To get you started, I’ll introduce the fundamental types that you will need as basic building block for most of your programs:

  • bool contains a truth value, which can be true or false.
    • Defaults to false.
  • int is an integer number (e.g. not fractional). Depending on the system it’s size limits are either 32 bit (+/- 2147483647) or 64 bit (+/- 9223372036854775807). If you know what the limits of your variables will be or want to be explicit, you can also use one of the following variants: int8, int16, int32, int64 and their unsigned counterparts uint, uint8, uint16, uint32, uint64. However, you’ll need to convert each time you want to perform operations with multiple of these different types.
    • Defaults to 0.
  • float32 and float64 are floating point or fractional number types. These conform to IEEE-754 32-bit and IEEE-754 64-bit floating point numbers.
    • Defaults to 0.0.
  • string is a sequence of characters, also known as text. Go strings are made up of Unicode code points, so they can be used to store a variety of scrips, like the Latin alphabet, Greek and Russian characters, Chinese and Japanese symbols and much more.
    • Defaults to empty string: “”.
  • byte is just an alias to uint8 and is used to represent one byte of data

Getting the type of a variable

The “reflect” package of the standard library exports a function called “TypeOf” that can be used to get the type of a variable:

import "reflect"
...
var x int
fmt.Println(reflect.TypeOf(x))

▶ int

Application

The example application of this unit is fairly simple. It declares a few variables in a variety of ways, assigns values to some of them and then prints their values and their type.
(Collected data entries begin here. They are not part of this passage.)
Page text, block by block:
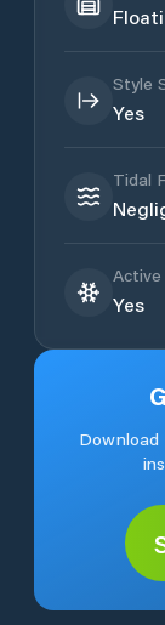
Style
Yes
Tidal
Yes
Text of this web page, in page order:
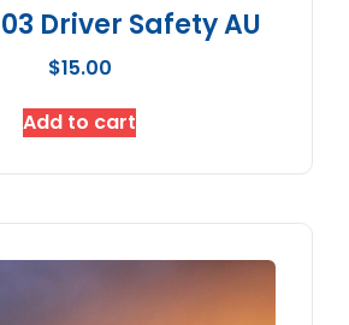
Driver Safety AU
$15.00
Add to cart
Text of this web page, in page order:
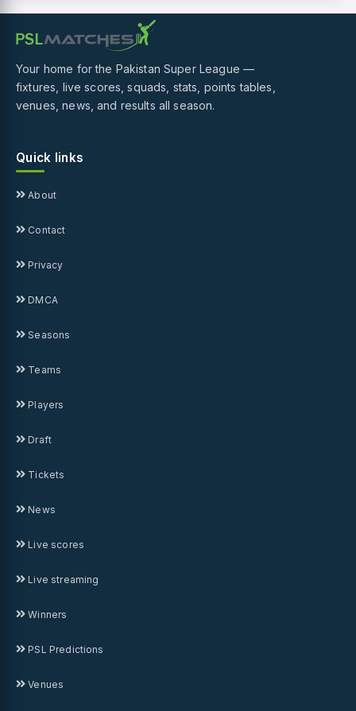
Your home for the Pakistan Super League —
fixtures, live scores, squads, stats, points tables,
venues, news, and results all season.
Quick links
About
Contact
Privacy
DMCA
Seasons
Teams
Players
Draft
Tickets
News
Live scores
Live streaming
Winners
PSL Predictions
Venues
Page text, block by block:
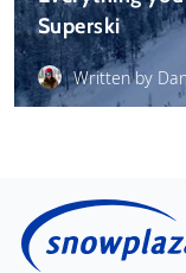
Superski
Written by
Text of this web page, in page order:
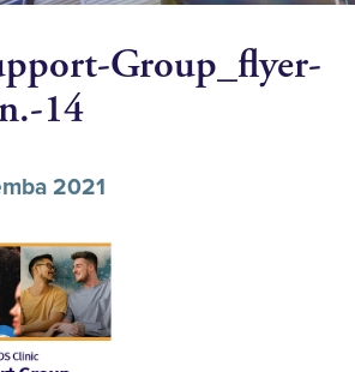
Group_flyer-
14
2021
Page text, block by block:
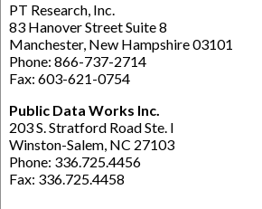
PT Research, Inc.
83 Hanover Street Suite 8
Manchester, New Hampshire 03101
Phone: 866-737-2714
Fax: 603-621-0754
Public Data Works Inc.
203 S. Stratford Road Ste. I
Winston-Salem, NC 27103
Phone: 336.725.4456
Fax: 336.725.4458
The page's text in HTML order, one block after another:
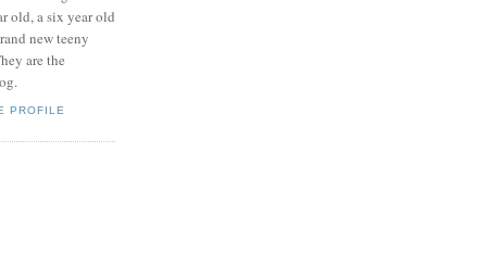
old, a six year old
new teeny
are the
PROFILE
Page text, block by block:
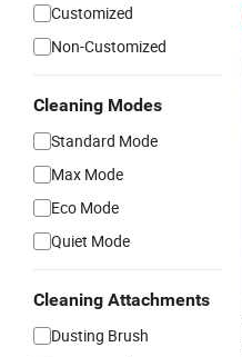
Customized
Non-Customized
Cleaning Modes
Standard Mode
Max Mode
Eco Mode
Quiet Mode
Cleaning Attachments
Dusting Brush
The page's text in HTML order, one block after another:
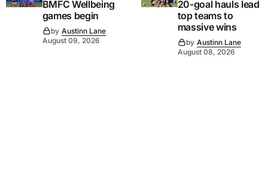
BMFC Wellbeing
games begin
by Austinn Lane
August 09, 2026
20-goal hauls lead
top teams to
massive wins
by Austinn Lane
August 08, 2026
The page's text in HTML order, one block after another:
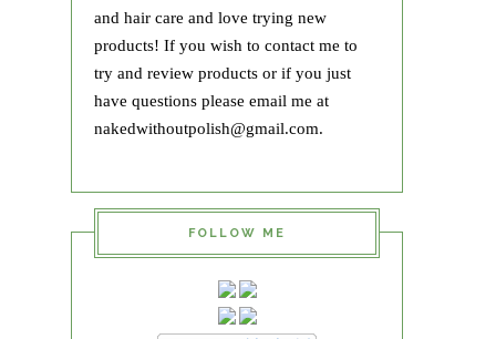
and hair care and love trying new
products! If you wish to contact me to
try and review products or if you just
have questions please email me at
nakedwithoutpolish@gmail.com.
FOLLOW ME
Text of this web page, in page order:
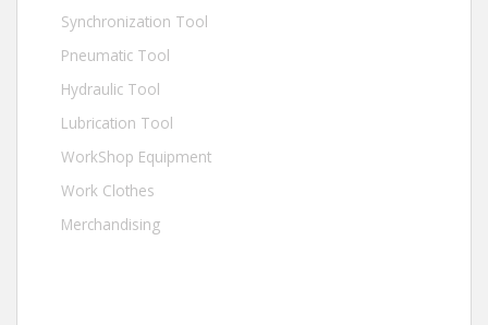
Synchronization Tool
Pneumatic Tool
Hydraulic Tool
Lubrication Tool
WorkShop Equipment
Work Clothes
Merchandising
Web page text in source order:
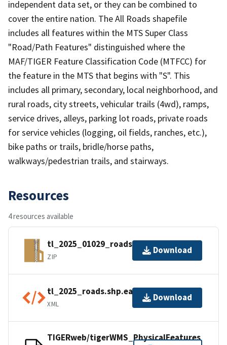
independent data set, or they can be combined to
cover the entire nation. The All Roads shapefile
includes all features within the MTS Super Class
"Road/Path Features" distinguished where the
MAF/TIGER Feature Classification Code (MTFCC) for
the feature in the MTS that begins with "S". This
includes all primary, secondary, local neighborhood, and
rural roads, city streets, vehicular trails (4wd), ramps,
service drives, alleys, parking lot roads, private roads
for service vehicles (logging, oil fields, ranches, etc.),
bike paths or trails, bridle/horse paths,
walkways/pedestrian trails, and stairways.
Resources
4 resources available
tl_2025_01029_roads.zip
ZIP
Download
tl_2025_roads.shp.ea.iso.xml
XML
Download
TIGERweb/tigerWMS_PhysicalFeatures
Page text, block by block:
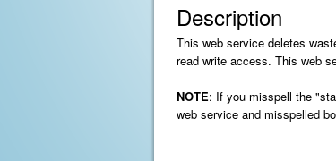
Description
This web service deletes
read write access. This web
NOTE: If you misspell the
web service and misspelled
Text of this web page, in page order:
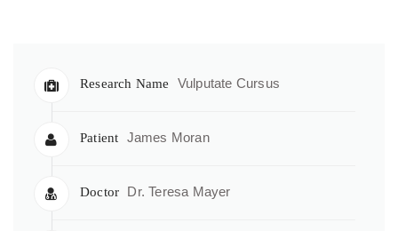
Research Name Vulputate Cursus
Patient James Moran
Doctor Dr. Teresa Mayer
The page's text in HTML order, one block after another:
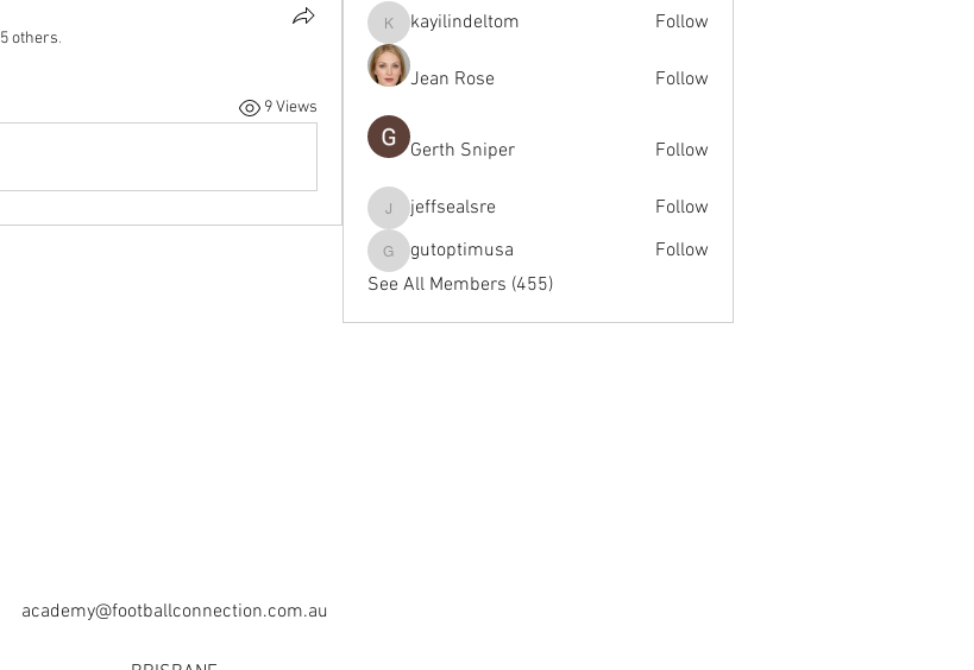
5 others.
9 Views
kayilindeltom
kayilindeltom Follow
Jean Rose Follow
Gerth Sniper Follow
jeffsealsre
jeffsealsre Follow
gutoptimusa
gutoptimusa
Follow
See All Members (455)
academy@footballconnection.com.au
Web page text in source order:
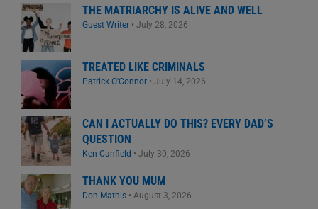
THE MATRIARCHY IS ALIVE AND WELL
Guest Writer• July 28, 2026
TREATED LIKE CRIMINALS
Patrick O'Connor• July 14, 2026
CAN I ACTUALLY DO THIS? EVERY DAD’S
QUESTION
Ken Canfield • July 30, 2026
THANK YOU MUM
Don Mathis• August 3, 2026
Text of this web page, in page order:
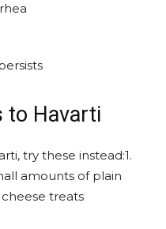
to Havarti
try these instead:1.
amounts of plain
treats
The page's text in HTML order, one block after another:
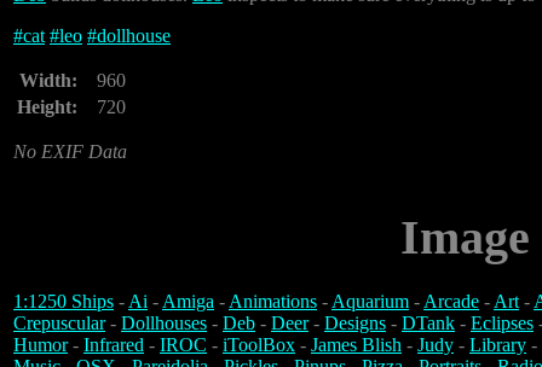
#cat #leo #dollhouse
Width:
960
Height:
720
No EXIF Data
1:1250 Ships -Ai -Amiga -Animations -Aquarium -Arcade -Art-
Crepuscular- Dollhouses - Deb - Deer- Designs - DTank - Eclipses
Humor- Infrared - IROC - iToolBox - James Blish - Judy - Library -
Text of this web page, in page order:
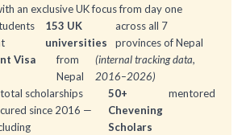
an exclusive UK focus from day one
153 UK
universities
across all 7
provinces of Nepal
Visa
from
Nepal
(internal tracking data,
2016–2026)
scholarships
since 2016 —
50+
Chevening
Scholars
mentored
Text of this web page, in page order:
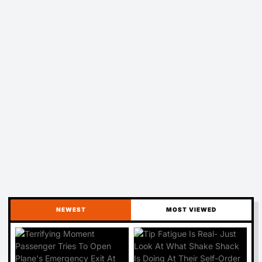
NEWEST MOST VIEWED
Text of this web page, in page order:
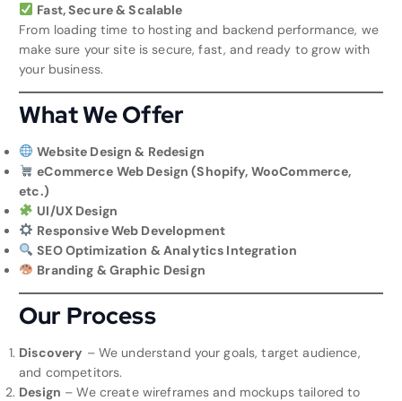
Fast, Secure & Scalable
From loading time to hosting and backend performance, we
make sure your site is secure, fast, and ready to grow with
your business.
What We Offer
Website Design & Redesign
eCommerce Web Design (Shopify, WooCommerce,
etc.)
UI/UX Design
Responsive Web Development
SEO Optimization & Analytics Integration
Branding & Graphic Design
Our Process
Discovery – We understand your goals, target audience,
and competitors.
Design – We create wireframes and mockups tailored to
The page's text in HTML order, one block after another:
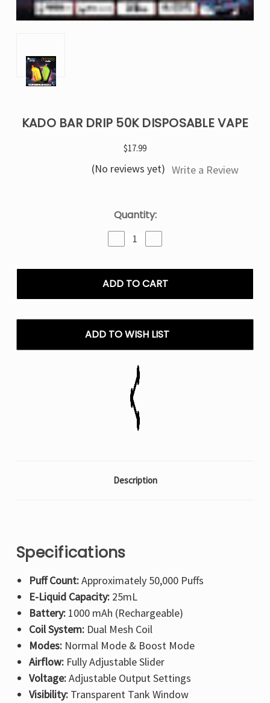
KADO BAR DRIP 50K DISPOSABLE VAPE
$17.99
(No reviews yet) Write a Review
Quantity:
Decrease
Quantity
Kado
Bar
50K
Quantity
Kado
Bar
50K
ADD TO WISH LIST
Description
Specifications
Puff Count:Approximately 50,000 Puffs
E-Liquid Capacity:25mL
Battery:1000 mAh (Rechargeable)
Coil System:Dual Mesh Coil
Modes:Normal Mode & Boost Mode
Airflow:Fully Adjustable Slider
Voltage:Adjustable Output Settings
Visibility:Transparent Tank Window
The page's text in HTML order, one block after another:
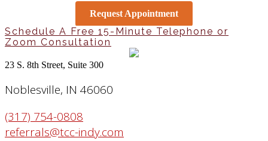
Request Appointment
Schedule A Free 15-Minute Telephone or
Zoom Consultation
23 S. 8th Street, Suite 300
Noblesville, IN 46060
(317) 754-0808
referrals@tcc-indy.com
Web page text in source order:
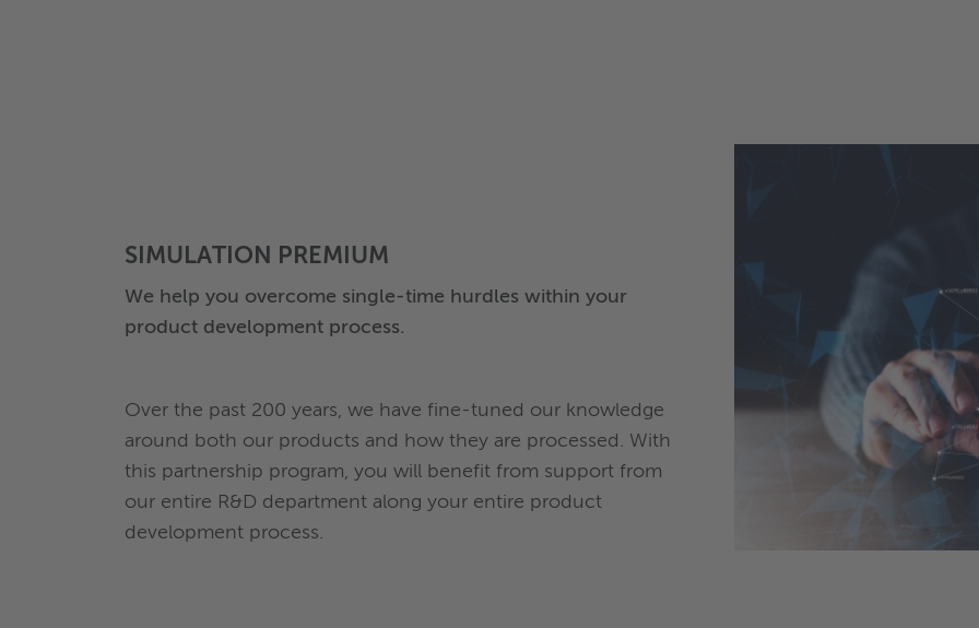
SIMULATION PREMIUM
We help you overcome single-time hurdles within your
product development process.
Over the past 200 years, we have fine-tuned our knowledge
around both our products and how they are processed. With
this partnership program, you will benefit from support from
our entire R&D department along your entire product
development process.
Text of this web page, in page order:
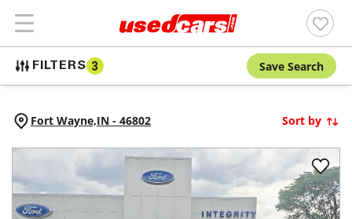
FILTERS 3 Save Search
Fort Wayne,IN - 46802 Sort by
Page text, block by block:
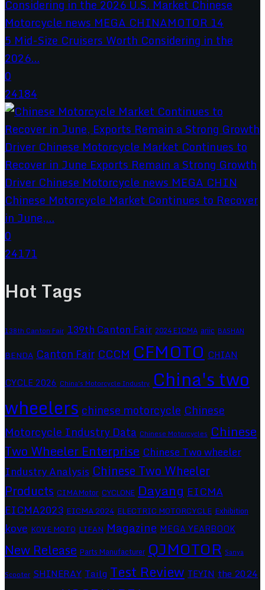
5 Mid-Size Cruisers Worth Considering in the
2026...
0
24184
Chinese Motorcycle Market Continues to Recover
in June,...
0
24171
Hot Tags
138th Canton Fair 139th Canton Fair 2024 EICMA ariic BASHAN
BENDA Canton FairCCCMCFMOTO CHIAN
CYCLE 2026 China's Motorcycle Industry China's two
wheelerschinese motorcycleChinese
Motorcycle Industry Data Chinese Motorcycles Chinese
Two Wheeler Enterprise Chinese Two wheeler
Industry Analysis Chinese Two Wheeler
Products CIMAMotor CYCLONE Dayang EICMA
EICMA2023 EICMA 2024 ELECTRIC MOTORCYCLE Exhibition
kove KOVE MOTO LIFAN Magazine MEGA YEARBOOK
New Release Parts Manufacturer QJMOTOR Sanya
Scooter SHINERAYTailg Test Review TEYIN the 2024
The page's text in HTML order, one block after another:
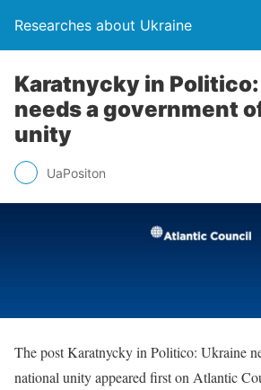
Researches about Ukraine
Karatnycky in
needs a government
unity
UaPositon
The post Karatnycky in Politico: Ukraine
national unity appeared first on Atlantic
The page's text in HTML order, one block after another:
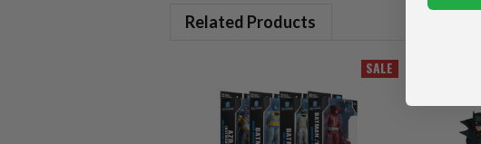
Related Products
SALE
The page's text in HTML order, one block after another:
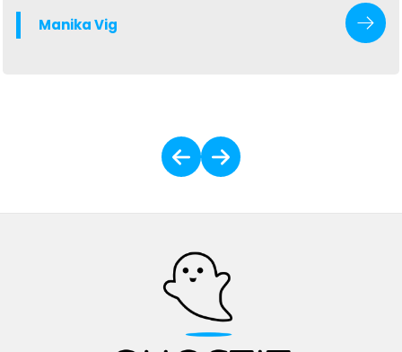
Profile (GBP). When done right, your profile can
generate more calls, website visits, and in-store
Manika Vig

main.go - declaring variables
package main

import (
    "fmt"
    "reflect"
)

var (
    x int
    y int = 10
    z     = x + y
    q byte
)

func main() {

    a, b := 1.1, true
    c := "spaghetti"
    fmt.Println(x, y, z, a, b, c, q)
    fmt.Println(reflect.TypeOf(x))
    fmt.Println(reflect.TypeOf(y))
    fmt.Println(reflect.TypeOf(z))
    fmt.Println(reflect.TypeOf(a))
    fmt.Println(reflect.TypeOf(b))
    fmt.Println(reflect.TypeOf(c))
    fmt.Println(reflect.TypeOf(q))
}

▶ 0 10 10 1.1 true spaghetti 0
▶ int
▶ int
▶ int
▶ float64
▶ bool
▶ string
▶ uint8

Conclusion

In this unit I introduced how to work with basic variables, which will be an essential part of most examples from here on.